## ABOUT THIS TASK
Repeat each record exactly as written, and drop any images.

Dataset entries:
######
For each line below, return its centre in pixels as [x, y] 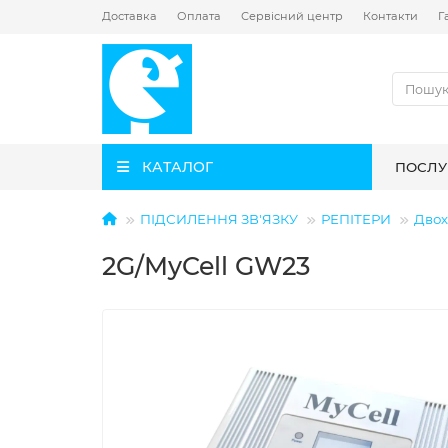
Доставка [129, 16]
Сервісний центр [292, 16]
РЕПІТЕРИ [356, 219]
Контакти [390, 16]
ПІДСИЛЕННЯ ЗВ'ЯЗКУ [219, 219]
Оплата [199, 16]
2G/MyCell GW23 [206, 266]
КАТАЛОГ [177, 167]
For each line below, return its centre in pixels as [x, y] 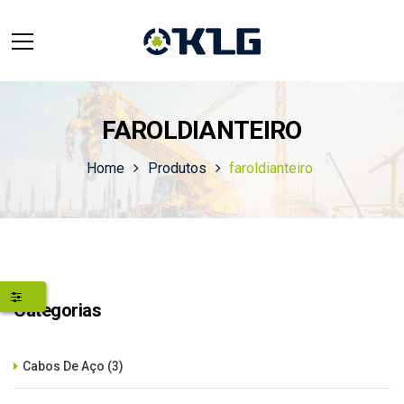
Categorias [57, 310]
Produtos [177, 168]
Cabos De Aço [64, 366]
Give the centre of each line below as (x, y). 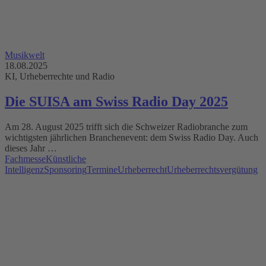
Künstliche (66, 159)
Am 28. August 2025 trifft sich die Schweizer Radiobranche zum (126, 127)
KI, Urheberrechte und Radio (60, 77)
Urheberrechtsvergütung (212, 170)
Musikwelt (25, 55)
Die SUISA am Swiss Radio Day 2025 (116, 102)
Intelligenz (24, 170)
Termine (102, 170)
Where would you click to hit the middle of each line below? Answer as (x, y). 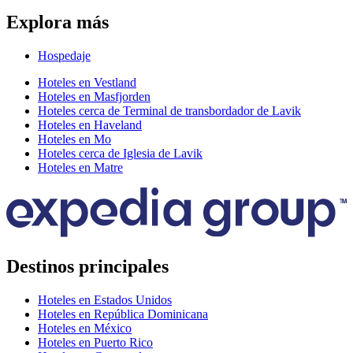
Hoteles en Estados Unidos (105, 299)
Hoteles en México (85, 328)
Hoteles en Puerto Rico (95, 342)
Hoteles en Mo (74, 139)
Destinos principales (87, 266)
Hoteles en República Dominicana (123, 314)
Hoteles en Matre (80, 167)
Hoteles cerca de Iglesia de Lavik (120, 153)
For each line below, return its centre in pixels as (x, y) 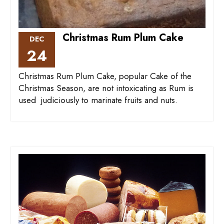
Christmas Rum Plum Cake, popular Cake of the (105, 76)
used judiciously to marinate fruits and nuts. (98, 100)
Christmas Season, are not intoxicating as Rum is (106, 88)
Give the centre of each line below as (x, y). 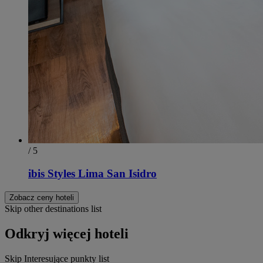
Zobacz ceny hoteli (42, 197)
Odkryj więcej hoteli (67, 233)
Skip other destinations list (53, 208)
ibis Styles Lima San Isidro (92, 174)
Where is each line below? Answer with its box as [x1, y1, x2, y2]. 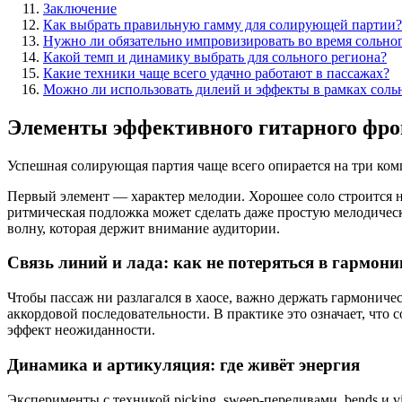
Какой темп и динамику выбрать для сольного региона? [43, 48, 387, 65]
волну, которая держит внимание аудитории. [7, 220, 280, 236]
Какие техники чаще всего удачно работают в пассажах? [43, 65, 389, 81]
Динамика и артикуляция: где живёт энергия [7, 354, 360, 374]
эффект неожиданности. [7, 322, 155, 338]
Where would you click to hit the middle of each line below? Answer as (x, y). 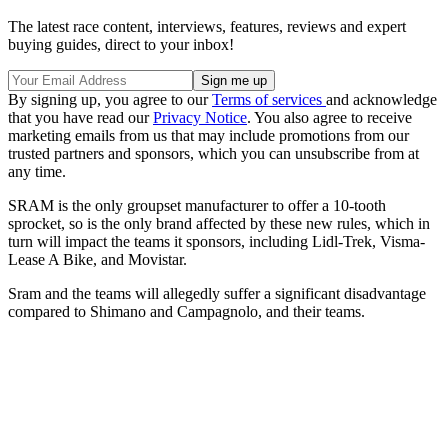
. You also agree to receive (329, 117)
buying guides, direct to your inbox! (121, 44)
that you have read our (80, 117)
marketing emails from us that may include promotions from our (208, 135)
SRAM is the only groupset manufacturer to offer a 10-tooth (197, 205)
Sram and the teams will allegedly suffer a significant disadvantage (217, 293)
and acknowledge (381, 99)
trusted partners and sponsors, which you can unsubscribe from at (213, 153)
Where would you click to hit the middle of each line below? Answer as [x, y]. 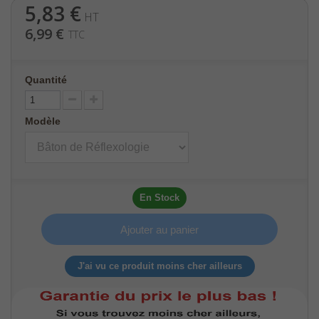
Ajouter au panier [159, 229]
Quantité [46, 80]
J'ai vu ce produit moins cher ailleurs [159, 266]
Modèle [44, 121]
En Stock [159, 198]
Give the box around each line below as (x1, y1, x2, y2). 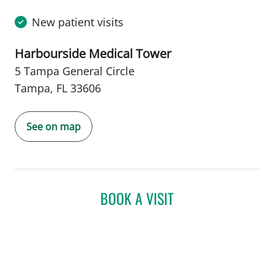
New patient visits (32, 14, 124, 29)
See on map (26, 119, 81, 133)
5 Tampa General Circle (15, 63, 135, 78)
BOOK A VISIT (100, 187, 174, 209)
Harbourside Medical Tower (15, 45, 171, 62)
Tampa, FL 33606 (15, 80, 101, 95)
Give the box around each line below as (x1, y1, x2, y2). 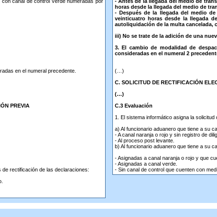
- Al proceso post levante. (114, 138, 174, 143)
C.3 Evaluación (114, 103, 153, 108)
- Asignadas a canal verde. (114, 161, 177, 167)
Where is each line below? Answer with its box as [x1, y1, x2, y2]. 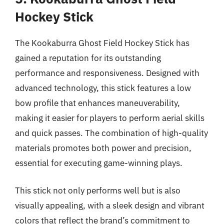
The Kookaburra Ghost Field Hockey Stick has [15, 37, 189, 48]
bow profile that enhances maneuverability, [15, 97, 180, 108]
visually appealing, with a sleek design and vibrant [15, 200, 204, 211]
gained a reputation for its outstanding [15, 52, 161, 63]
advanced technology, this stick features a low [15, 82, 191, 93]
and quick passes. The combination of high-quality [15, 127, 208, 138]
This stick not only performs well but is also [15, 185, 180, 196]
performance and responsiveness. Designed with [15, 67, 199, 78]
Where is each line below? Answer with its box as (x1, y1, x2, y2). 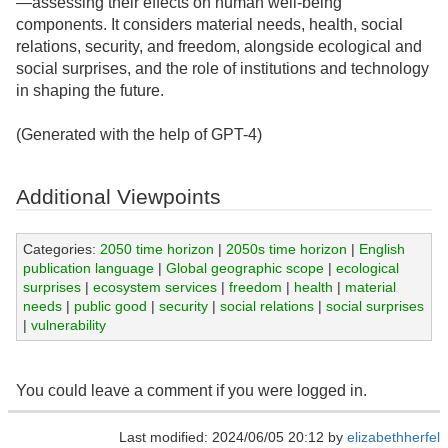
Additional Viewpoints (16, 184, 221, 208)
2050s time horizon (225, 240, 347, 257)
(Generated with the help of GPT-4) (16, 125, 262, 143)
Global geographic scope (165, 259, 324, 276)
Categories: (22, 240, 100, 257)
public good (73, 297, 147, 314)
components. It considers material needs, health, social (16, 15, 403, 33)
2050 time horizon (99, 240, 214, 257)
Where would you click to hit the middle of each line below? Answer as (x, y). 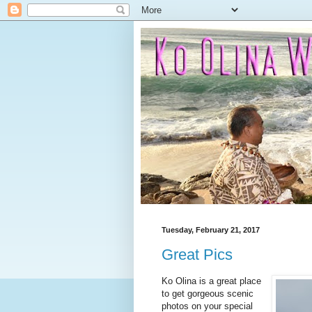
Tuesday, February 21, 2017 (211, 230)
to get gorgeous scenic (208, 293)
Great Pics (197, 254)
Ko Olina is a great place (211, 281)
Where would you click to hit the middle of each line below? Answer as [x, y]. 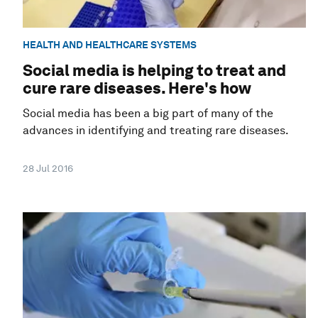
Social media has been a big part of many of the [148, 114]
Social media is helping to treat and [154, 71]
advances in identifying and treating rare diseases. [156, 131]
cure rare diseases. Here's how [137, 88]
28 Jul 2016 [48, 169]
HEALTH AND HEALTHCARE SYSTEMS [110, 44]
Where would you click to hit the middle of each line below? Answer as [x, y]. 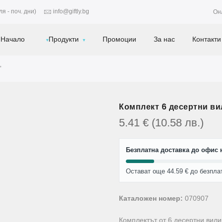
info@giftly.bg [71, 12]
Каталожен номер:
######
## RESPONSE
For each line below, return its centre in pixels as [x, y] 
Доставка [129, 16]
Сервісний центр [292, 16]
РЕПІТЕРИ [356, 219]
Контакти [390, 16]
ПІДСИЛЕННЯ ЗВ'ЯЗКУ [219, 219]
Оплата [199, 16]
2G/MyCell GW23 [206, 266]
КАТАЛОГ [177, 167]
For each line below, return its centre in pixels as [x, y] 
Categorias [57, 310]
Produtos [177, 168]
Cabos De Aço [64, 366]
Give the centre of each line below as (x, y). 
Künstliche (66, 159)
Am 28. August 2025 trifft sich die Schweizer Radiobranche zum (126, 127)
KI, Urheberrechte und Radio (60, 77)
Urheberrechtsvergütung (212, 170)
Musikwelt (25, 55)
Die SUISA am Swiss Radio Day 2025 (116, 102)
Intelligenz (24, 170)
Termine (102, 170)
Where would you click to hit the middle of each line below? Answer as (x, y). 
Hoteles en Estados Unidos (105, 299)
Hoteles en México (85, 328)
Hoteles en Puerto Rico (95, 342)
Hoteles en Mo (74, 139)
Destinos principales (87, 266)
Hoteles en República Dominicana (123, 314)
Hoteles en Matre (80, 167)
Hoteles cerca de Iglesia de Lavik (120, 153)
For each line below, return its centre in pixels as (x, y) 
Christmas Rum Plum Cake, popular Cake of the (105, 76)
used judiciously to marinate fruits and nuts. (98, 100)
Christmas Season, are not intoxicating as Rum is (106, 88)
Give the centre of each line below as (x, y). 
Zobacz ceny hoteli (42, 197)
Odkryj więcej hoteli (67, 233)
Skip other destinations list (53, 208)
ibis Styles Lima San Isidro (92, 174)
Where is each line below? Answer with its box as [x1, y1, x2, y2]. 
Какой темп и динамику выбрать для сольного региона? [43, 48, 387, 65]
волну, которая держит внимание аудитории. [7, 220, 280, 236]
Какие техники чаще всего удачно работают в пассажах? [43, 65, 389, 81]
Динамика и артикуляция: где живёт энергия [7, 354, 360, 374]
эффект неожиданности. [7, 322, 155, 338]
Where would you click to hit the middle of each line below? Answer as (x, y). 
. You also agree to receive (329, 117)
buying guides, direct to your inbox! (121, 44)
that you have read our (80, 117)
marketing emails from us that may include promotions from our (208, 135)
SRAM is the only groupset manufacturer to offer a 10-tooth (197, 205)
Sram and the teams will allegedly suffer a significant disadvantage (217, 293)
and acknowledge (381, 99)
trusted partners and sponsors, which you can unsubscribe from at (213, 153)
Where would you click to hit the middle of each line below? Answer as [x, y]. 
Ajouter au panier [159, 229]
Quantité [46, 80]
J'ai vu ce produit moins cher ailleurs [159, 266]
Modèle [44, 121]
En Stock [159, 198]
Give the box around each line below as (x1, y1, x2, y2). 
New patient visits (32, 14, 124, 29)
See on map (26, 119, 81, 133)
5 Tampa General Circle (15, 63, 135, 78)
BOOK A VISIT (100, 187, 174, 209)
Harbourside Medical Tower (15, 45, 171, 62)
Tampa, FL 33606 (15, 80, 101, 95)
Give the box around each line below as (x1, y1, x2, y2). 
- Al proceso post levante. (114, 138, 174, 143)
C.3 Evaluación (114, 103, 153, 108)
- Asignadas a canal verde. (114, 161, 177, 167)
Where is each line below? Answer with its box as [x1, y1, x2, y2]. 
The Kookaburra Ghost Field Hockey Stick has [15, 37, 189, 48]
bow profile that enhances maneuverability, [15, 97, 180, 108]
visually appealing, with a sleek design and vibrant [15, 200, 204, 211]
gained a reputation for its outstanding [15, 52, 161, 63]
advanced technology, this stick features a low [15, 82, 191, 93]
and quick passes. The combination of high-quality [15, 127, 208, 138]
This stick not only performs well but is also [15, 185, 180, 196]
performance and responsiveness. Designed with [15, 67, 199, 78]
Where is each line below? Answer with its box as (x1, y1, x2, y2). 
Additional Viewpoints (16, 184, 221, 208)
2050s time horizon (225, 240, 347, 257)
(Generated with the help of GPT-4) (16, 125, 262, 143)
Global geographic scope (165, 259, 324, 276)
Categories: (22, 240, 100, 257)
public good (73, 297, 147, 314)
components. It considers material needs, health, social (16, 15, 403, 33)
2050 time horizon (99, 240, 214, 257)
Where would you click to hit the middle of each line below? Answer as (x, y). 
Tuesday, February 21, 2017 (211, 230)
to get gorgeous scenic (208, 293)
Great Pics (197, 254)
Ko Olina is a great place (211, 281)
Where would you click to hit the middle of each line below? Answer as [x, y]. 
Social media has been a big part of many of the [148, 114]
Social media is helping to treat and [154, 71]
advances in identifying and treating rare diseases. [156, 131]
cure rare diseases. Here's how [137, 88]
28 Jul 2016 [48, 169]
HEALTH AND HEALTHCARE SYSTEMS [110, 44]
Where would you click to hit the middle of each line below? Answer as [x, y]. 
info@giftly.bg [71, 12]
Каталожен номер:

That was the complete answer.